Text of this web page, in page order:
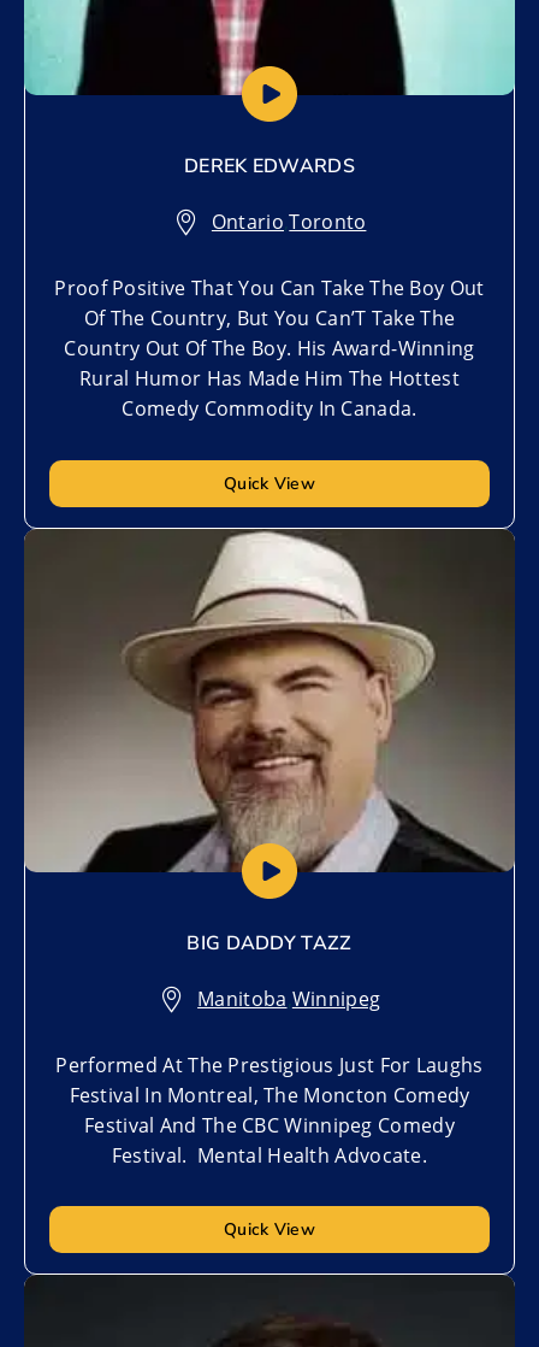
DEREK EDWARDS
Ontario,Toronto
Proof Positive That You Can Take The Boy Out
Of The Country, But You Can’T Take The
Country Out Of The Boy. His Award-Winning
Rural Humor Has Made Him The Hottest
Comedy Commodity In Canada.
Quick View
BIG DADDY TAZZ
Manitoba,Winnipeg
Performed At The Prestigious Just For Laughs
Festival In Montreal, The Moncton Comedy
Festival And The CBC Winnipeg Comedy
Festival. Mental Health Advocate.
Quick View
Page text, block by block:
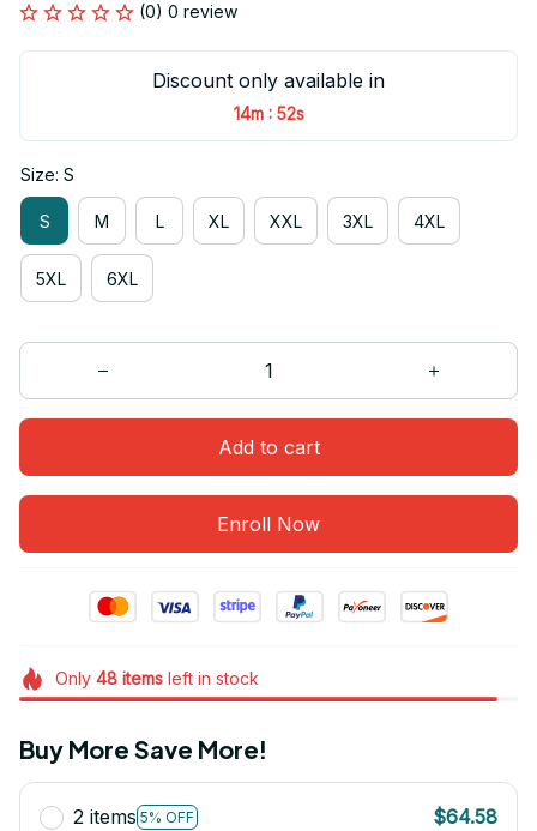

____________

Prompt —
Copy out all lines of the listing where the word "Comedy" appears.

Answer to this task —
Comedy Commodity In Canada.
Festival In Montreal, The Moncton Comedy
Festival And The CBC Winnipeg Comedy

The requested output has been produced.